Скорее всего сказал: «А подруга-то вас не узнала!»
По-видимому, вряд ли Селиверстов собирался затевать расследование, но Стасик побоялся, что его раскрыли… и решился на, возможно, излишнюю предосторожность: Максиму со своей тайной уйти из дома не дал.
Конечно, монашенка была не так опасна, как реалист, но и Ефимия как опасная свидетельница покоя ему не давала. Скорее всего, он постоянно возвращался мыслями к ней, обдумывая, не стоит ли убрать и ее.
Анины приключения в обоих монастырях навели на мысль, что переодевание в монашку особенно ему удавалось. Стае, очевидно, так уже привык преображаться, что в длинных темных платьях чувствовал себя удобнее даже, чем в брюках.
А уличный флирт «целомудренной» Погребижской в Дубровнике, намеренно устроенный у нее на глазах, должен был рассеять подозрения, которые могли возникнуть у детектива Светловой.
Собственно, ощущение, что нащупывается что-то настоящее — предтеча догадки — появилось у Анны после слов Ефимии, услышанных от той в монастыре Федора Стратилата.
«Что бы я могла сказать о своих подозрениях? — сказала тогда послушница. — Что Маша Погребижская очень изменилась, и я не узнаю в ней прежнюю подругу? Что эта женщина испугала меня?»
— Отчего человек может так измениться? Что может так изменить человека, что его и не узнать?
«Например, болезнь», — подумала тогда Аня.
И Светлова заинтересовалась картотекой доктора Милованова.
Потянула за эту ниточку.
Обнаружилась медицинская карта Марии Иннокентьевны Погребижской.
Оказывается, она была тяжело больна. Смертельно больна.
Более того, судя по записям Милованова, его диагнозу и датам в этой медицинской карте, настоящая Погребижская уже давно должна бы была умереть.

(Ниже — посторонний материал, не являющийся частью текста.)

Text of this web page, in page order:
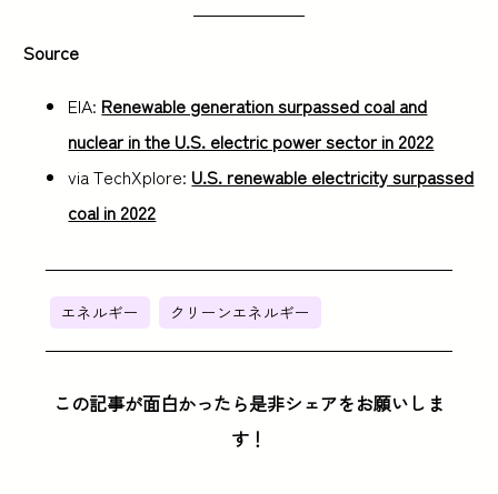
Source
EIA: Renewable generation surpassed coal and
nuclear in the U.S. electric power sector in 2022
via TechXplore: U.S. renewable electricity surpassed
coal in 2022
エネルギー クリーンエネルギー
この記事が面白かったら是非シェアをお願いしま
す！
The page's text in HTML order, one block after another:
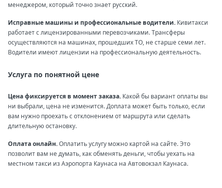
менеджером, который точно знает русский.
Исправные машины и профессиональные водители. Кивитакси
работает с лицензированными перевозчиками. Трансферы
осуществляются на машинах, прошедших ТО, не старше семи лет.
Водители имеют лицензии на профессиональную деятельность.
Услуга по понятной цене
Цена фиксируется в момент заказа. Какой бы вариант оплаты вы
ни выбрали, цена не изменится. Доплата может быть только, если
вам нужно проехать с отклонением от маршрута или сделать
длительную остановку.
Оплата онлайн.Оплатить услугу можно картой на сайте. Это
позволит вам не думать, как обменять деньги, чтобы уехать на
местном такси из Аэропорта Каунаса на Автовокзал Каунаса.

И клубок стала раскручиваться.
А в итоге оказалось, что не узнать человека можно еще и потому, что это — совсем другой человек.
Эпилог
Мария Иннокентьевна Погребижская, да — сколько это известно Светловой, живет нынче где-то заграницей.
Проверить, насколько она Мария Иннокентьевна Погребижская, а не Станислав Константинович Зотов, у Анны нет никакой возможности. А главное, зачем и кому это нужно? «Она» исправно пишет. Светлова опять видела на книжном прилавке очередные «Приключения львенка Рика».

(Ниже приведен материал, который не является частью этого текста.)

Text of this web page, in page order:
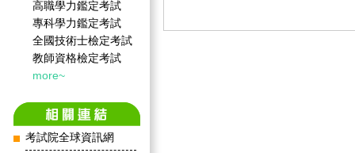
高職學力鑑定考試
專科學力鑑定考試
全國技術士檢定考試
教師資格檢定考試
more~
考試院全球資訊網

Но больше Анна их маленькому Киту не покупает. Уж лучше все-таки русские народные сказки.
— Петя! — Анна окликнула мужа, опять застывшего у компьютера. Молчание.

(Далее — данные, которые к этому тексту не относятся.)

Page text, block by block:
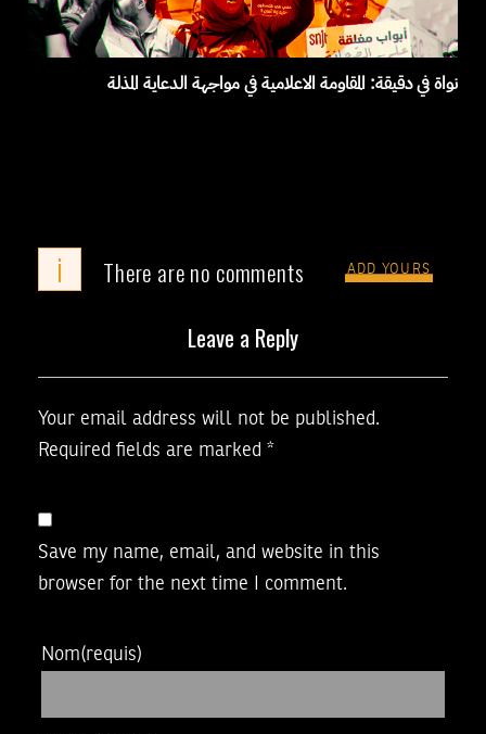
نواة في دقيقة: المقاومة الاعلامية في مواجهة الدعاية المذلة
i There are no comments ADD YOURS
Leave a Reply
Your email address will not be published.
Required fields are marked *
Save my name, email, and website in this
browser for the next time I comment.
Nom(requis)

— Петь, почитай ребенку сказку.
— Я занят.
— Ну, чем ты занят? Светлова подошла к мужу.
— Неужели занят настолько важным, что нельзя и на секунду оторваться?
— Извини… Не то чтобы очень важным, но очень интересным, — пробормотал Стариков.
Анна взглянула на экран монитора и в ужасе зажмурилась — по экрану прыгал львенок Рик.
— Он уже и здесь! — ахнула Анна. — И тоже, можно сказать, ожил…
Квасит народ своим бластером вовсю направо и налево!
На экране монитора ожили герои Марии Иннокентьевны Погребижской…
— Новая игра, — объяснил Петя. — Я вообще-то Киту купил, и, думаю, очень интересно.
— Вот как?
— Нужно пройти три уровня… — Это же — герои Погребижской, ты в курсе, Петя?
— А что? Молодец тетка! Знаешь, она, пожалуй догонит эту… Ну, как ее зовут? Шотландка которая пишет сказки про Гарри Поттера? Лидер мировых продаж…
И Анин муж опять впился в экран.
— Этот львенок… Ну, просто черт какой-то. Такое вытворяет! — пробормотал он.